Which Creates Action? "Savings" or "Avoiding a Penalty"

A re-write of an concept I published in 2010

By Eric A. Woodroof, Ph.D., CEM, CRM, PCF

expert review of performance contracts

Energy managers will often say, "if we implement this project, we

will save $X per year." This way of saying the benefits may

capture the enthusiasm of a few people. However, an alternative

message would be to say, "if we don't do this project, we will

continue to waste $X dollars/year.” The alternate format is not

only accurate, but creates a sense of urgency as the audience

realizes that they are wasting the money RIGHT NOW while they

contemplate the decision. The alternate format could also be

enhanced further to incorporate additional fear-based motivators

that are completely valid. For example, the alternative method could

become, "if we don't do this project, will continue to waste $X

dollars/year and lose a competitive advantage". Thus, by

incorporating “what competitors are doing" can motivate

management to not be “left behind”.

There are many additional ways to communicate the value of a

project. Either way, the fact remains: any wasted dollars are as

valuable as any other potential profits that exist in a business.

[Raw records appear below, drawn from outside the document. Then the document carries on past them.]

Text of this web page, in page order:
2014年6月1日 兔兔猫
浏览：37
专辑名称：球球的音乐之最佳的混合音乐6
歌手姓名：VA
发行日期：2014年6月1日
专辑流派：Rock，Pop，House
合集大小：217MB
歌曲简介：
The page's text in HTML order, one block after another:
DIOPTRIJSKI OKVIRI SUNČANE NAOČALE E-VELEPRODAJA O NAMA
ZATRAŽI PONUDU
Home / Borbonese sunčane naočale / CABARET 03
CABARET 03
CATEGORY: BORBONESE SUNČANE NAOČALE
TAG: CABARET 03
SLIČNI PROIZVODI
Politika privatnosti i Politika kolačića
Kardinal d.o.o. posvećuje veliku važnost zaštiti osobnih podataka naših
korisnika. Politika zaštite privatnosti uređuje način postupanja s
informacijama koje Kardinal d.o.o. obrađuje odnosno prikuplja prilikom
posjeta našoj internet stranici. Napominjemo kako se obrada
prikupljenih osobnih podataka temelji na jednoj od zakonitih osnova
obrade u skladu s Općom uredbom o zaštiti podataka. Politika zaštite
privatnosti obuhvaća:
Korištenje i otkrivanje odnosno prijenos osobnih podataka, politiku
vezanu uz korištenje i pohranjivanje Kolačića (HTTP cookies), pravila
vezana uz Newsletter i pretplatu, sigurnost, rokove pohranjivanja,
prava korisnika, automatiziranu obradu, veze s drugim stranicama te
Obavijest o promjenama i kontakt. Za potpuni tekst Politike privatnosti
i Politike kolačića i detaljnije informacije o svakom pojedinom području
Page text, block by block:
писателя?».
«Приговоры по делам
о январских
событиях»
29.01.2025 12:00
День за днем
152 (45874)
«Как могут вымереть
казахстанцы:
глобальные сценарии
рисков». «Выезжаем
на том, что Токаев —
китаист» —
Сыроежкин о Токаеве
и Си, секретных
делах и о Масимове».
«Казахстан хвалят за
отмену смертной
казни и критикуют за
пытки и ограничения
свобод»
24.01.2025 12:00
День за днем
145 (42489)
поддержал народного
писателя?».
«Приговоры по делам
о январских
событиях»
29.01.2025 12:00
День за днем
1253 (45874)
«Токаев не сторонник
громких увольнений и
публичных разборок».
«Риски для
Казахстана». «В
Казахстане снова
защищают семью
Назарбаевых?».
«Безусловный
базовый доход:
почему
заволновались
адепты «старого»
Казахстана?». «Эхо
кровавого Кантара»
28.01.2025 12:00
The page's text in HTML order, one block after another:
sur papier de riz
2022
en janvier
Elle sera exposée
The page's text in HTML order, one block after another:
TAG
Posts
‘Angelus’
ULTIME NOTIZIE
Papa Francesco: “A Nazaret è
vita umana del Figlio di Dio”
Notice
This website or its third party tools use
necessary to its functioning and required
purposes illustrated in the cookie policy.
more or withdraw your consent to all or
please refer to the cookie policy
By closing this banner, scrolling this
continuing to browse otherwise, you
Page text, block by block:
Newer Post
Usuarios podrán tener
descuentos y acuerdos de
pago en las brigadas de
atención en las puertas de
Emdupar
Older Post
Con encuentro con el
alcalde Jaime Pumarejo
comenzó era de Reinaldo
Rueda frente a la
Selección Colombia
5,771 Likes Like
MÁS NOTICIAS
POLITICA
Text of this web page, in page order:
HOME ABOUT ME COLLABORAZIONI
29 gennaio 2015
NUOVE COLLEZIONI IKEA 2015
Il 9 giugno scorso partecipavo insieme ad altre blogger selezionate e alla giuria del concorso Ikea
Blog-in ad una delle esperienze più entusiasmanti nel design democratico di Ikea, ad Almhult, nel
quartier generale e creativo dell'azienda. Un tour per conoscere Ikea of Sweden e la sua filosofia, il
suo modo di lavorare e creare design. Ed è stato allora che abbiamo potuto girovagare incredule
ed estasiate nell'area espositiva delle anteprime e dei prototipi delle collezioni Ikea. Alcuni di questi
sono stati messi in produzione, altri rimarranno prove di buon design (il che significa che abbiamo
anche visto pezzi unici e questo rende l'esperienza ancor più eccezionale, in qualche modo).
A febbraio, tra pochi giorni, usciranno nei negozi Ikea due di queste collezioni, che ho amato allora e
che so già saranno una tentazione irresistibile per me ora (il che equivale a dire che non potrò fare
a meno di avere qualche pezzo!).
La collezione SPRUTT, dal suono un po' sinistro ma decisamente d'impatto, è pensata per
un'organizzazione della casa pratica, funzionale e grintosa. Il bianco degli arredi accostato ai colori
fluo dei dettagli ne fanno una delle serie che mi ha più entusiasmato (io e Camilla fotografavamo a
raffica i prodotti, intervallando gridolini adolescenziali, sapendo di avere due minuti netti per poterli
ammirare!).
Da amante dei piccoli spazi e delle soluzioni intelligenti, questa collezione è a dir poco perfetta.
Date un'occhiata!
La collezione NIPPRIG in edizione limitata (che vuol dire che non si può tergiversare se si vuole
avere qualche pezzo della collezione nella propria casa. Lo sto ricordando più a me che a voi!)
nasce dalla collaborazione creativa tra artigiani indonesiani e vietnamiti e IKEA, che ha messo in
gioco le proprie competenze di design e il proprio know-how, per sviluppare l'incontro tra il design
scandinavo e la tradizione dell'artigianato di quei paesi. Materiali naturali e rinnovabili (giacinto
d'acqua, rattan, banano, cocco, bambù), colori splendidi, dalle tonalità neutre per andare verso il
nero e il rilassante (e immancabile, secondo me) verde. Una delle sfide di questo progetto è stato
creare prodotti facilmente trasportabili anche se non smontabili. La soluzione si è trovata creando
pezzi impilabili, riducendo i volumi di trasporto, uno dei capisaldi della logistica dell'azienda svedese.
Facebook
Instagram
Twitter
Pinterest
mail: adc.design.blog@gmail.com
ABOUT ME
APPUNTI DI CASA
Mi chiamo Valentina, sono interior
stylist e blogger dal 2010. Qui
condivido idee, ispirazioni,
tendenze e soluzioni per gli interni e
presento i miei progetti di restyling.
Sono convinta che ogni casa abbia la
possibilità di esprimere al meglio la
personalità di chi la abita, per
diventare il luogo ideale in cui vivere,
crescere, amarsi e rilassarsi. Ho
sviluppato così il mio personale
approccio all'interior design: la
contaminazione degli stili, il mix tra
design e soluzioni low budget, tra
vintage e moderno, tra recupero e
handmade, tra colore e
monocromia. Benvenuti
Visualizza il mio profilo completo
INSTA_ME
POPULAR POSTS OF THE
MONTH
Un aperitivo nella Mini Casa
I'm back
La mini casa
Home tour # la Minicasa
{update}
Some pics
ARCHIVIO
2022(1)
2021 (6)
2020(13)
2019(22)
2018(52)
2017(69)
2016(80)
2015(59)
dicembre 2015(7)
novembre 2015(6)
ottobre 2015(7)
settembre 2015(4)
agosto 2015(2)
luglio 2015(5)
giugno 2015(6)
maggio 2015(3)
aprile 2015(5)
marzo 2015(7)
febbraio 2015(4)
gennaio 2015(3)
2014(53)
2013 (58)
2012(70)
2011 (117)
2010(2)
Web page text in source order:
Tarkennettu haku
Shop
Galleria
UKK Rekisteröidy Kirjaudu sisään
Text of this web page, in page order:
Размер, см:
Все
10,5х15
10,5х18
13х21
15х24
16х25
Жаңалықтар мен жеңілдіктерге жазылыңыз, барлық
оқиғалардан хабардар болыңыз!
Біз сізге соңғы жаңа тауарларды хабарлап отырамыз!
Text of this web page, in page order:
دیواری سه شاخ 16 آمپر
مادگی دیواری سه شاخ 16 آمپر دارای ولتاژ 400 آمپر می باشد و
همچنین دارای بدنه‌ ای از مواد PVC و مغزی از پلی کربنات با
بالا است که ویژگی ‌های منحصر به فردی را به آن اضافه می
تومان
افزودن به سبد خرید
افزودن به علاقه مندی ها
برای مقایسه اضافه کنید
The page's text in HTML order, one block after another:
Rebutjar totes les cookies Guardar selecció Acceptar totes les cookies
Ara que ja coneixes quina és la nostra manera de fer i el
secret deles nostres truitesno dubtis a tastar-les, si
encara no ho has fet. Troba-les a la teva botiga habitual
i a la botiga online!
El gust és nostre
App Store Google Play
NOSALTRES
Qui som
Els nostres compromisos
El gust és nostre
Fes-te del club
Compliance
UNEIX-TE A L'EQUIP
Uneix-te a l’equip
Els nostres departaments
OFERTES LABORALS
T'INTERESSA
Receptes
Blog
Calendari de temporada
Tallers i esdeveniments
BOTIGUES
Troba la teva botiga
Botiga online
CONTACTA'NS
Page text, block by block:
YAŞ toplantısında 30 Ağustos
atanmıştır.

When projects require some sort of investment upfront, the

alternative presentation approach can also be used for Net Present

Value statements, which are a more complete evaluation of a

project. In this case, the energy manager can say, "The NPV of a

project also represents the NPV of the wasted dollars

associated with doing nothing, or continuing to do business

the way we are doing it now".

Additional Considerations: The fact that most people would rather

avoid paying penalties can also become a factor when dealing with

financing costs for a project. In this case, this factor can work

against the project, at least initially. For example, assume you work

for a company that has no capital budget to implement an energy

management project and you have to borrow money from a bank to

get a project started. To finance a million-dollar project, you may

have to pay the bank 10%, which (in simple terms) would be

$100,000. Many folks in top management will have a natural

tendency to avoid financing costs and in essence, avoid this

"penalty" by not doing the financing (and therefore not do the

project). Unfortunately for this logic, many energy projects can save

15%-25%, which means that even after accounting for finance

expenses, the project still generates savings... or alternatively said-

"the finance cost is the lesser of two evils". Personally, I like the

saying, "the cost of delay is greater than the cost of financing".

In addition to capturing the energy savings (or current wasted

dollars), there are often other benefits associated with energy

management. For example, by saving energy, you also reduce your

carbon footprint and your company could appear more

''green". Being more "green" could help you in many ways, like

attracting better employees, improving community morale,

improving sales versus your competitors or reducing risks of future

energy price spikes. There are many other benefits to energy

conservation and these are real dollars that are equally as relevant

to any other profit centers in an organization.

Putting this all together might create a value proposition that

sounds like this: "if we don't do this project, will continue

to waste $X dollars/year, lose a competitive advantage and

miss out on some green marketing opportunities to capture

additional market share".

Of course, the message that energy managers use depends on the

audience and what is most important to that audience. For upperlevel

management, the message should revolve around money and

gaining a strategic advantage over competition. For lower level

managers/staff, the message could involve reducing hassle, making

life easier, etc..

In summary, there are many ways to communicate a project's value

and I hope that more projects get implemented when a company

realizes that savings really does represent existing wasteful


Perhaps most importantly, when presenting your energy project, don’t

forget to list the “non-utility” benefits, because these might solve a

critical problem for your facility owner/decision-maker. In several

previous articles, I have discussed how to calculate values for these

“secret” benefits of energy projects.